Deputi Gubernur Senior BI, Destry Damayanti, menambahkan bahwa di tengah risiko ekonomi global yang tinggi, instrumen keuangan Indonesia masih menawarkan imbal hasil (yield) yang menarik bagi investor. Hal ini tercermin dari peningkatan inflow pada bulan Juni, khususnya untuk surat berharga negara (SBN) yang mencapai sekitar Rp 11 triliun. Meskipun outflow pada pasar saham masih terjadi, nilainya relatif kecil, sekitar Rp 3 triliun. Untuk SRBI (Sekuritas Rupiah Bank Indonesia), tercatat outflow sebesar Rp 5 triliun.

“Namun, secara keseluruhan inflow yang masuk ke SBN sudah mencapai Rp 43,5 triliun.
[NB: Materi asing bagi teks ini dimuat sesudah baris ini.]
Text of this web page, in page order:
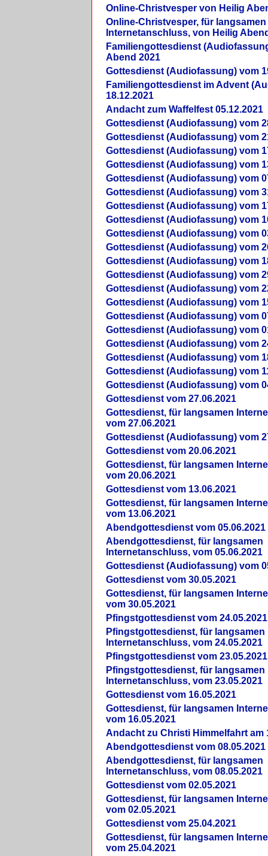
Online-Christvesper von Heilig
Online-Christvesper, für langsamen
Internetanschluss, von Heilig
Familiengottesdienst
Abend 2021
Gottesdienst (Audiofassung) vom
Familiengottesdienst im Advent
18.12.2021
Andacht zum Waffelfest 05.12.2021
Gottesdienst (Audiofassung) vom
Gottesdienst (Audiofassung) vom
Gottesdienst (Audiofassung) vom
Gottesdienst (Audiofassung) vom
Gottesdienst (Audiofassung) vom
Gottesdienst (Audiofassung) vom
Gottesdienst (Audiofassung) vom
Gottesdienst (Audiofassung) vom
Gottesdienst (Audiofassung) vom
Gottesdienst (Audiofassung) vom
Gottesdienst (Audiofassung) vom
Gottesdienst (Audiofassung) vom
Gottesdienst (Audiofassung) vom
Gottesdienst (Audiofassung) vom
Gottesdienst (Audiofassung) vom
Gottesdienst (Audiofassung) vom
Gottesdienst (Audiofassung) vom
Gottesdienst (Audiofassung) vom
Gottesdienst (Audiofassung) vom
Gottesdienst (Audiofassung) vom
Gottesdienst vom 27.06.2021
Gottesdienst, für langsamen
vom 27.06.2021
Gottesdienst (Audiofassung) vom
Gottesdienst vom 20.06.2021
Gottesdienst, für langsamen
vom 20.06.2021
Gottesdienst vom 13.06.2021
Gottesdienst, für langsamen
vom 13.06.2021
Abendgottesdienst vom 05.06.2021
Abendgottesdienst, für langsamen
Internetanschluss, vom 05.06.2021
Gottesdienst (Audiofassung) vom
Gottesdienst vom 30.05.2021
Gottesdienst, für langsamen
vom 30.05.2021
Pfingstgottesdienst vom 24.05.2021
Pfingstgottesdienst, für langsamen
Internetanschluss, vom 24.05.2021
Pfingstgottesdienst vom 23.05.2021
Pfingstgottesdienst, für langsamen
Internetanschluss, vom 23.05.2021
Gottesdienst vom 16.05.2021
Gottesdienst, für langsamen
vom 16.05.2021
Andacht zu Christi Himmelfahrt am
Abendgottesdienst vom 08.05.2021
Abendgottesdienst, für langsamen
Internetanschluss, vom 08.05.2021
Gottesdienst vom 02.05.2021
Gottesdienst, für langsamen
vom 02.05.2021
Gottesdienst vom 25.04.2021
Gottesdienst, für langsamen
vom 25.04.2021
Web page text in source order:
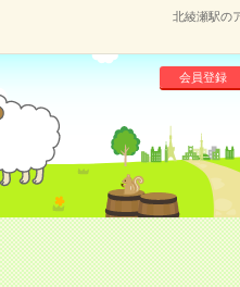
北綾瀬駅の
会員登録
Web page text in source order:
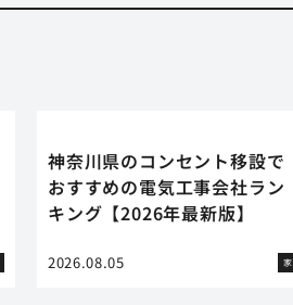
神奈川県のコンセント移設で
おすすめの電気工事会社ラン
キング【2026年最新版】
2026.08.05 家
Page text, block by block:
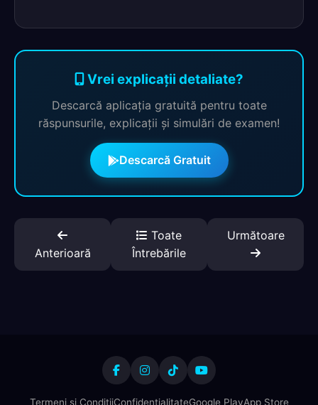
Vrei explicații detaliate?
Descarcă aplicația gratuită pentru toate
răspunsurile, explicații și simulări de examen!
Descarcă Gratuit
Anterioară
Toate
Întrebările
Următoare
Termeni și CondițiiConfidențialitateGoogle PlayApp Store
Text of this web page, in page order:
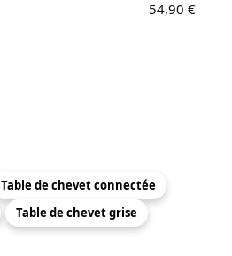
54,90 €
Table de chevet connectée
Table de chevet grise
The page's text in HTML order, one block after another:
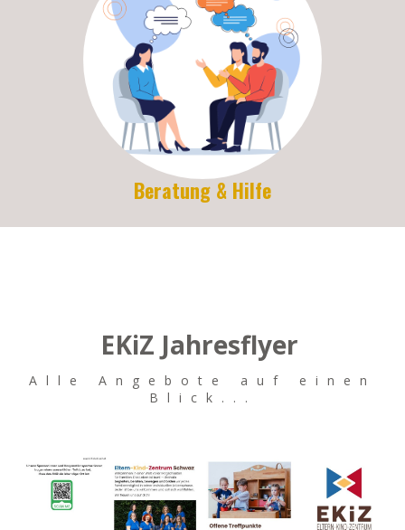
Beratung & Hilfe
EKiZ Jahresflyer
Alle Angebote auf einen
Blick...
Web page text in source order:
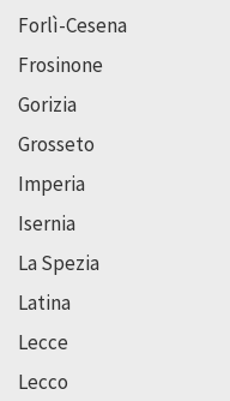
Forlì-Cesena
Frosinone
Gorizia
Grosseto
Imperia
Isernia
La Spezia
Latina
Lecce
Lecco
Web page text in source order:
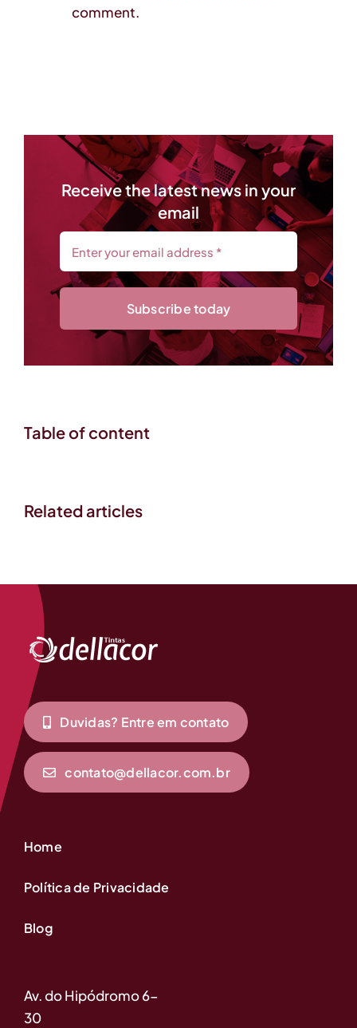
comment.
Receive the latest news in your
email
Subscribe today
Table of content
Related articles
Duvidas? Entre em contato
contato@dellacor.com.br
Home
Política de Privacidade
Blog
Av. do Hipódromo 6-
30

Ini memang cukup menambah suplai valas kita di pasar,” ungkap Destry. Peningkatan likuiditas ini juga tercermin dari transaksi harian di pasar yang terus naik. Pada bulan April, rata-rata transaksi harian di pasar likuiditas sekitar Rp 5,76 triliun, namun pada 16 Juni, transaksi harian telah mencapai sekitar Rp 6,22 triliun.

Kondisi likuiditas ini menjadi salah satu faktor yang menyebabkan rupiah mengalami penguatan secara kuartalan sebesar 1,72 persen dibandingkan kuartal sebelumnya. “Pergerakan rupiah sejajar dengan pergerakan kelompok negara peers group,” ujarnya.

Destry menegaskan bahwa BI akan terus mengoptimalkan operasi pasar terbuka yang pro-pasar, dan selalu siap masuk di non-deliverable forward (NDF). Selain itu, secara domestik BI terus melakukan triple intervention secara kontinu di pasar DNDF, pasar spot, dan pasar SBN. “Kami sebagai bagian dari strategi stabilisasi pasar, selain menjaga stabilitas rupiah, tentunya juga ingin menambah likuiditas di pasar. Terlihat dari pembelian SBN yang dilakukan BI mencapai Rp 124 triliun,” pungkas Destry, menekankan kewaspadaan terhadap beberapa risiko yang masih perlu diwaspadai.